4 minutes
How jemalloc solves SMP — simplified
Lately I’ve been going through Redis internals, trying to figure out how Redis works under the hood and implement the same brick by brick locally myself. During this I found out that Redis re-implements malloc for its own use case, and further that Redis uses jemalloc instead of malloc.
I got curious as to why? What jemalloc was, what it does, and how it improves over our all-knowing classic malloc.
As I dug deeper into jemalloc I found this really great talk on jemalloc by its creator. Give it a watch if you’re curious about jemalloc as well. Although that talk was more focused on dirty page management and how there was a time they thought async clock-based dirty page purging could improve jemalloc. But that’s a discussion for some other day.
In this write-up I want to simplify the solution that jemalloc comes up with for the SMP scalability issue with malloc.
What is SMP scalability?
To quote the standard explanation:
Symmetric Multiprocessing (SMP) refers to computer architectures where two or more identical processors connect to a single shared main memory and are controlled by a single operating system. SMP scalability is the measure of how well an application’s performance improves as you add more of these processors (or cores) to the system.

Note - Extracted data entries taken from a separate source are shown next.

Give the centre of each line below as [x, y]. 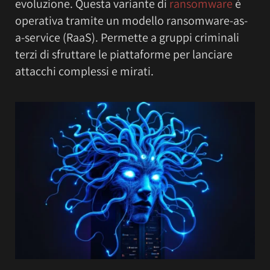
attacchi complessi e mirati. [84, 71]
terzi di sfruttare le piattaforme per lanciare [124, 54]
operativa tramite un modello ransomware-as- [131, 20]
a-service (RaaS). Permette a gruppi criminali [127, 37]
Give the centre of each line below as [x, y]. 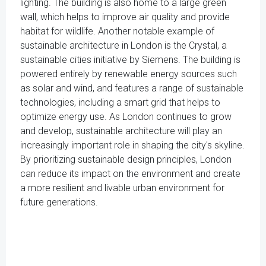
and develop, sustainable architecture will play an [121, 131]
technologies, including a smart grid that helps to [120, 102]
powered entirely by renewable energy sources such [129, 74]
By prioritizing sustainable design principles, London [126, 159]
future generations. [59, 202]
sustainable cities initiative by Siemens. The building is [130, 60]
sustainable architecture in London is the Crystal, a [123, 45]
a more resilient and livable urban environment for [122, 188]
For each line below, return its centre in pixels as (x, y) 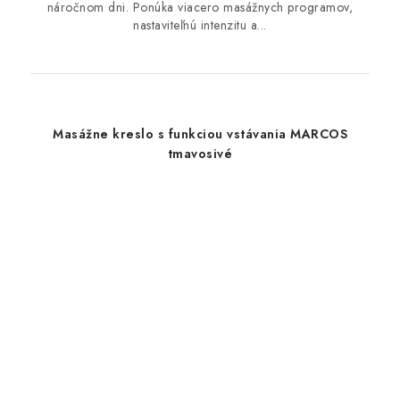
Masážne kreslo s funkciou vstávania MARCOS (200, 134)
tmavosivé (200, 154)
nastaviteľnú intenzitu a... (200, 25)

Now onto the SMP scalability issue. In a perfectly scalable system, running a program on 16 cores would be exactly 16 times faster than running it on 1 core. In reality, software rarely scales perfectly. As you add more cores, the threads running on them inevitably have to share resources or communicate with one another. To prevent data corruption, software uses locks, mutexes, or atomic operations to ensure only one thread modifies a shared resource at a time.
The SMP scalability issue arises when contention occurs. Multiple active processors sit idle, waiting in line for a lock to be released by another processor. As you add more cores, the line gets longer, the waiting increases exponentially, and the system can actually slow down despite having more hardware.
So how does malloc suffer from the SMP scalability issue?
In older operating systems, standard malloc implementations acted like a single, massive pool of memory. If you had a heavily multi-threaded application, every single thread essentially had to wait in line for a global lock just to ask for memory. This lack of SMP scalability meant that as you added more cores, the system would actually grind to a halt due to constant contention.
Okay, how does jemalloc solve this then?
To fix this, jemalloc introduces arenas. Arenas are completely disjoint, independent memory allocators. Instead of fighting over one global lock, jemalloc can route different threads to different arenas, allowing multiple CPUs to allocate and free memory simultaneously.
Furthermore, threads don’t even talk directly to the arena for every allocation. They pull batches of memory into their own private thread caches. In its steady state, jemalloc can handle most allocations entirely lock-free without any atomic operations, an absolute necessity for high-performance servers.
This write-up does not go into the depth of how arenas are managed, or the structure of an arena and how it acts independently as a memory allocator, but it tries to simplify the concept for easier understanding.
Source & further reading: the jemalloc repository on GitHub.